Evidence proceedings are not carried out. As regards the prosecutor’s request for the conviction of a defendant without trial, the court rules at the meeting. The prosecutor, the accused and the victim have the right to take part in the meeting. Their participation in the meeting is obligatory if the president of the court or court orders it. By notifying the victim about the meeting, he is instructed about the possibility of terminating the proceedings without conducting a hearing and by making a prior declaration that he will act as an auxiliary prosecutor.
If the application for conviction without a hearing is justified, then the court will take it into account. Taking into account the request, the court may apply extraordinary mitigation of the penalty, conditionally suspend the execution of the sentence or order only a criminal remedy. The court using these institutions is not completely free in its operation.
In addition to these restrictions, some more relaxed treatment of statutory provisions is also provided for. In the case of extraordinary mitigation, as well as in the application of conditional suspension of imprisonment, these institutions may be used in other situations than those provided for in the Penal Code. Therefore, the court is not obliged to apply extraordinary mitigation of punishment or conditional suspension of the execution of the penalty only if it is provided for in the Act. The court may also apply them depending on its discretion in other cases.

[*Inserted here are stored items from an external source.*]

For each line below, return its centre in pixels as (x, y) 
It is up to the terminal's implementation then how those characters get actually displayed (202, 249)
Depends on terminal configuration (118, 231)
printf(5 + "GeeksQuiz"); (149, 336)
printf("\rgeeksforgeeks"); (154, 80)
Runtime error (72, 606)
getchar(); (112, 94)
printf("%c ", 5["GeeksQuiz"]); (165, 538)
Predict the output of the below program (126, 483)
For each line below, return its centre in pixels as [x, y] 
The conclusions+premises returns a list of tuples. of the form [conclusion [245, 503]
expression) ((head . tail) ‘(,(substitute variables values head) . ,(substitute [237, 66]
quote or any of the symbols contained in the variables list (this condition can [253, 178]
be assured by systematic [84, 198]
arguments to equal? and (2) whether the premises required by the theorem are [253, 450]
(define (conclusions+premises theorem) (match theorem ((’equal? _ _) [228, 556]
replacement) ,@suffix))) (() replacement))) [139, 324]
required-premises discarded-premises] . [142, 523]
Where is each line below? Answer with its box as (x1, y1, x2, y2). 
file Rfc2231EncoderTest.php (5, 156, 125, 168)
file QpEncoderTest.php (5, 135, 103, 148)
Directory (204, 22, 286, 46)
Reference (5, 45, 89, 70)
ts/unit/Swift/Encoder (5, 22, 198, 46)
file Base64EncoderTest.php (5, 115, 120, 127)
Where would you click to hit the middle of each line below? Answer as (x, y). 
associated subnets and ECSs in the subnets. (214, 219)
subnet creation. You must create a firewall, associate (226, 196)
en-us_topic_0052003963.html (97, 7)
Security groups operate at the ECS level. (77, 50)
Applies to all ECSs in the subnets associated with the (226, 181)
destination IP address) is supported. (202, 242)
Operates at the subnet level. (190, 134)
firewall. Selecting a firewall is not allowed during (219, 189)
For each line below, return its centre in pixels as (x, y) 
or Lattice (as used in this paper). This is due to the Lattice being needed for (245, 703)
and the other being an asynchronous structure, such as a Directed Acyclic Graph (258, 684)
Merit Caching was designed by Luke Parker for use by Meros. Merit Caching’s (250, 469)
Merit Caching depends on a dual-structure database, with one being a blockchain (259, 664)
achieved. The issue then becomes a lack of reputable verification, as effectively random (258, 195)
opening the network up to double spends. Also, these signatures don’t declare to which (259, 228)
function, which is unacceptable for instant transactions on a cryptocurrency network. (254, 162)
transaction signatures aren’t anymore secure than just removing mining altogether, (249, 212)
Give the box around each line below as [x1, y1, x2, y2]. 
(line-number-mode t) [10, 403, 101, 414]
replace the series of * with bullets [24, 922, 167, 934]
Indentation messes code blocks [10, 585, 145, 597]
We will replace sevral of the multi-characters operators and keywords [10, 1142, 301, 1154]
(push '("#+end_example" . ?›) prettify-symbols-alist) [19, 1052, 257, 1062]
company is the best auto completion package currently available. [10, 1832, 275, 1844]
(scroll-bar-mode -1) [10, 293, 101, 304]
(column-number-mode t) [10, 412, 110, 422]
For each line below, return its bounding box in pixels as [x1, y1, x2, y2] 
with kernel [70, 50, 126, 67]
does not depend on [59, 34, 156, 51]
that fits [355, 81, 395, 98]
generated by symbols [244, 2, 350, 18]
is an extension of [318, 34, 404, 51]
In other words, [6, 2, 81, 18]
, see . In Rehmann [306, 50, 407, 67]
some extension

Before considering the application, the court instructs the accused about the content of art. 447 § 5.
The court, having regard to the application, condemns the accused by a verdict.
If the court decides that there are no grounds to consider the application referred to in art. 335 § 1 of the Code of Criminal Procedure, returns the case to the prosecutor.
If the application referred to in art. 335 § 2, the case is subject to examination on general principles, and the prosecutor, within 7 days from the day of the meeting, performs the activities specified in art. 333 § 1 and 2 (according to these provisions, and the prosecution should also include: a list of persons called by the prosecutor, list of other evidence that the prosecutor demands at the main hearing. staying abroad or having to ascertain circumstances which the accused did not deny in his or her explanations, and these circumstances are not so significant that it is necessary to directly hear witnesses at the hearing, this does not apply to persons mentioned in Article 182).
- The court, having regard to the application, condemns the accused by the verdict,
- If the court decides that there are no grounds to consider the application for a conviction without trial, the case is to be examined on general terms.
- Act of June 6, 1997 – Code of Criminal Procedure (Journal of Laws 1997, No. 89, item 555, as amended);
- the Act of June 6, 1997 – the Penal Code (Journal of Laws of 1997 No. 88, item 553, as amended).